В рубку шагнул старпом, и следом за ним появился боцман с двумя матросами. Старпом тут же занялся раненым рулевым. А капитан приказал Тимофею вместе с боцманом обойти все судно, отыскать пропавшего вахтенного Шестова.
На новом курсе бортовая качка уменьшилась. Машина работала малым ходом, и судно плавно взбиралось на гребень волны и так же плавно скатывалось вниз, к подножью очередного вала.
В кубриках Шестова не оказалось, не нашли его и на палубе. И никто на судне не видел Шестова с тех пор, как тот заступил на вахту.
— Неужели снесло? — холодея, произнес Тимофей.
Боцман неопределенно пожал плечами:
— Все может быть. С морем шутки плохие…
— Какие шутки? — не понял Тимофей.
— Это я к слову…
Капитан хмуро выслушал доклад Тимофея и приказал:
— Играйте тревогу «Человек за бортом!». Где место Шестова по тревоге?
— На шлюпке номер два правого борта, — ответил боцман.
— Проверим. Кстати, предупредите еще раз всех людей: шторм будет нарастать, качка может увеличиться. Каждому соблюдать максимум осторожности.
Завыли резкие сигналы ревуна.
Матрос Шестов на своем месте не появился…

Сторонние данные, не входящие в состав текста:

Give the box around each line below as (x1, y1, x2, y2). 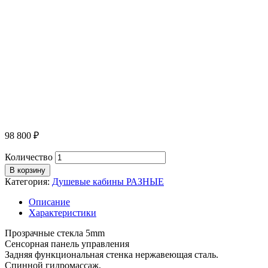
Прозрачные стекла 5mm (5, 227, 105, 238)
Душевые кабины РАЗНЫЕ (52, 176, 164, 187)
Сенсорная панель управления (5, 238, 129, 249)
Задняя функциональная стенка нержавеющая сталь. (5, 249, 218, 260)
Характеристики (29, 207, 96, 218)
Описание (29, 196, 70, 207)
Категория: (5, 176, 52, 187)
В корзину (10, 165, 45, 175)
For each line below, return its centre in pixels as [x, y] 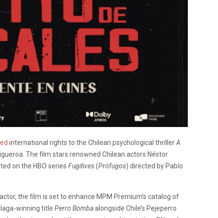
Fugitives [82, 166]
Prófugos [112, 166]
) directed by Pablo [154, 166]
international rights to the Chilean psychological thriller [92, 143]
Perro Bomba [74, 209]
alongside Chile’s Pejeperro [135, 209]
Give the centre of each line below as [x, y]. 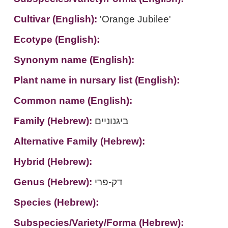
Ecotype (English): [56, 39]
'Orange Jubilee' [135, 19]
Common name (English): [73, 101]
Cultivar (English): [56, 19]
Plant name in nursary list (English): [96, 80]
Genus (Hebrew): [54, 182]
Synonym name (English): [74, 60]
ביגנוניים [111, 121]
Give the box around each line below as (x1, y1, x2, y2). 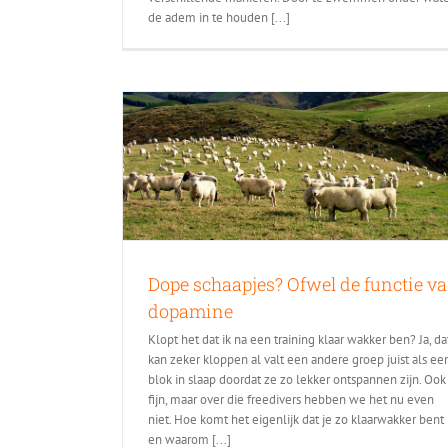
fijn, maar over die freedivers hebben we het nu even (148, 391, 434, 409)
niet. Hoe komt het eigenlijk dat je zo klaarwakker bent (148, 411, 444, 429)
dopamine (148, 299, 233, 324)
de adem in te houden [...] (148, 8, 290, 26)
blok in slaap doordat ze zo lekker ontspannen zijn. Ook (148, 371, 446, 389)
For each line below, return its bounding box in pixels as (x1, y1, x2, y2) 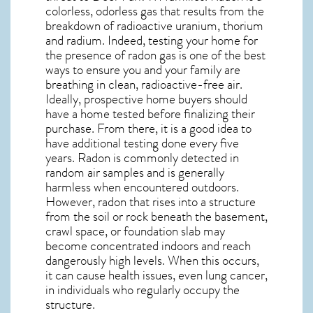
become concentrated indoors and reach (45, 236, 251, 256)
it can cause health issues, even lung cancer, (45, 265, 268, 285)
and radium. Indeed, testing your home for (45, 31, 258, 50)
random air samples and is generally (45, 163, 224, 182)
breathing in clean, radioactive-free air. (45, 75, 242, 94)
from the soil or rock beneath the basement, (45, 207, 268, 226)
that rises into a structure (126, 192, 256, 212)
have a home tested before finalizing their (45, 104, 255, 124)
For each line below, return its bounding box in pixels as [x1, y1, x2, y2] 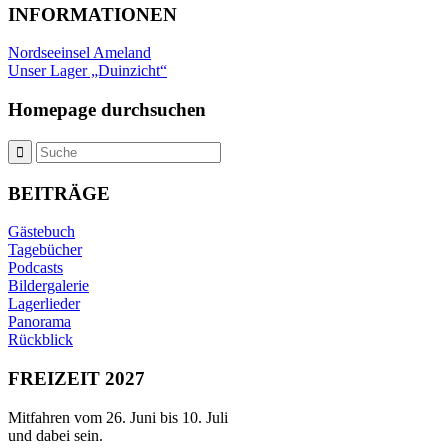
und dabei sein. [8, 426, 103, 444]
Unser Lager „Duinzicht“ [8, 62, 167, 80]
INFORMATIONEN [8, 3, 177, 25]
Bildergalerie [8, 277, 89, 295]
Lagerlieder [8, 295, 80, 313]
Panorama [8, 313, 71, 331]
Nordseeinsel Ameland [8, 44, 151, 62]
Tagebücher [8, 241, 82, 259]
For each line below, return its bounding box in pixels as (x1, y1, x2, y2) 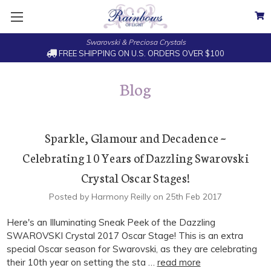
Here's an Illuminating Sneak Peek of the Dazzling (6, 217, 215, 229)
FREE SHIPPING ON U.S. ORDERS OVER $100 (56, 48, 224, 58)
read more (157, 256, 201, 269)
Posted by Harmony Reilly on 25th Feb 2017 (49, 191, 222, 203)
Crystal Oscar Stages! (80, 169, 191, 186)
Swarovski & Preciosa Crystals (85, 37, 186, 47)
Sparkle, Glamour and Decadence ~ (44, 129, 227, 146)
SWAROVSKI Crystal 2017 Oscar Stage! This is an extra (6, 230, 243, 242)
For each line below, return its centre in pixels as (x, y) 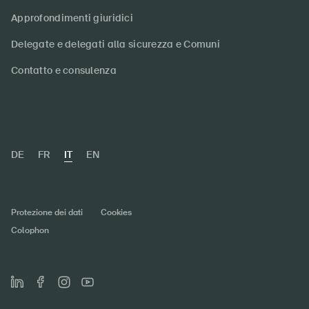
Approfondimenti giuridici (72, 18)
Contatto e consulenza (64, 71)
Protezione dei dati (47, 213)
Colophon (30, 231)
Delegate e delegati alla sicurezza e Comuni (116, 44)
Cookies (116, 213)
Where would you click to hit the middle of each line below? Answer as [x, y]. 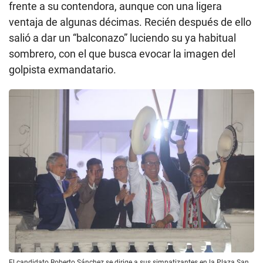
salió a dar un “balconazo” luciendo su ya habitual [122, 38]
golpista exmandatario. [63, 69]
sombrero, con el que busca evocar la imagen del [122, 53]
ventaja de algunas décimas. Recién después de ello [130, 22]
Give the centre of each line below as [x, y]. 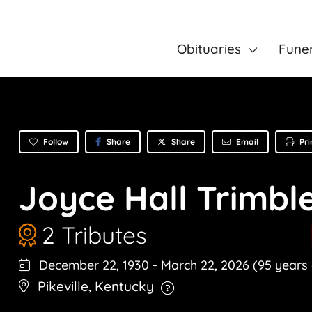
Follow [56, 141]
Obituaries [209, 49]
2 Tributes [94, 235]
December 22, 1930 [92, 265]
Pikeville [63, 287]
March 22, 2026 [207, 265]
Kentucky [124, 287]
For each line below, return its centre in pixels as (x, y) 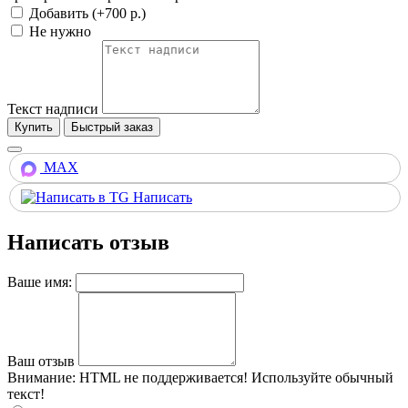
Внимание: (41, 377)
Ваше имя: (40, 281)
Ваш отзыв (41, 361)
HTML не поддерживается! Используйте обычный (235, 377)
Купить (34, 127)
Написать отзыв (88, 242)
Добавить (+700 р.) (86, 14)
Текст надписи (53, 109)
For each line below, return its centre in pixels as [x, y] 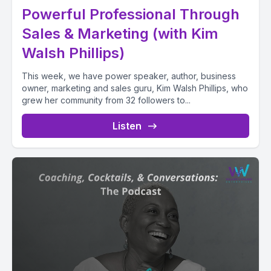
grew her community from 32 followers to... [106, 100]
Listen [127, 126]
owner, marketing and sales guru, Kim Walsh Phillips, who [135, 88]
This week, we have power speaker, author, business [129, 76]
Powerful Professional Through [131, 14]
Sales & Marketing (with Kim [120, 34]
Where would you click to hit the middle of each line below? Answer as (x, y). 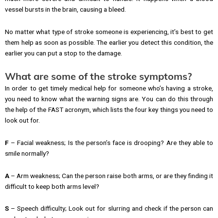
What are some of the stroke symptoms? (98, 76)
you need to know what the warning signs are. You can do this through (109, 99)
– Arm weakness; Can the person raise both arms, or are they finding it (111, 175)
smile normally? (27, 153)
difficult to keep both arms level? (52, 186)
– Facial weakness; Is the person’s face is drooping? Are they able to (111, 142)
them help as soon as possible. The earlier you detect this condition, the (109, 42)
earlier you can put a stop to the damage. (64, 53)
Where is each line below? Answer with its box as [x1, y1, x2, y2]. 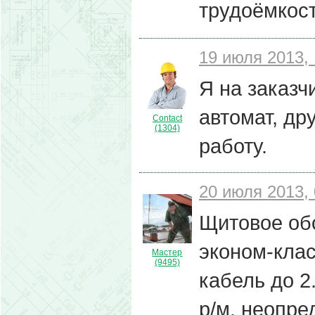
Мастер [152, 247, 183, 257]
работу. [199, 134, 267, 157]
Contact [153, 113, 182, 123]
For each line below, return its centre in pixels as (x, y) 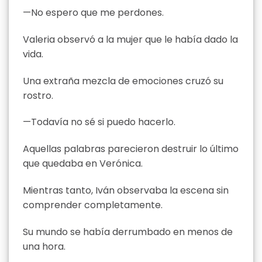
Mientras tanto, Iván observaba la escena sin (126, 191)
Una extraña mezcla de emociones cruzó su (123, 81)
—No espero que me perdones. (93, 13)
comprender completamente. (93, 205)
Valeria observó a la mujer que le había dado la (130, 39)
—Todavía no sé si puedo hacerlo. (99, 122)
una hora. (44, 246)
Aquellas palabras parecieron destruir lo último (131, 149)
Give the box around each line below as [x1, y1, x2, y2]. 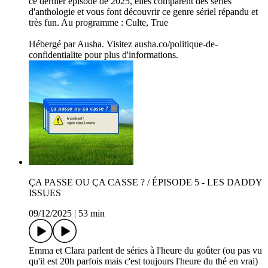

Когда Тимофей доложил капитану, что Шестова на судне обнаружить не удалось, Шулепов скомандовал:
— Лево на борт! Включить прожектор, давать ракеты вверх! Пойдем назад, будем искать человека.
Тимофей поднялся на верх мостика, где одиноко стоял большой прожектор. Прячась за его тумбой от ветра, включил свет и повел лучом по поверхности моря. С крыльев мостика взлетели белые ракеты. Одна, другая, третья…
Судно медленно описывало циркуляцию, ложась на обратный курс. В свете прожектора Тимофей видел, как над бортом поднялась черная, в белой пене водяная гора и медленно стала уходить под днище парохода. «Кильдин» вздрогнул и правым бортом вдруг рванулся по склону волны вверх, к ее вершине, кренясь все больше и все быстрее на левый борт. Тимофей крепко обнял тумбу прожектора, прижимаясь к ней всем телом. Ноги его скользнули по палубе мостика и повисли в воздухе. Он глянул и увидел там, под ногами, море. Оно было гладким и холодным, оно неторопливо колыхалось, словно подзывая и приглашая в свои объятия. А судно кренилось все больше, и вода все ближе подбиралась к мостику.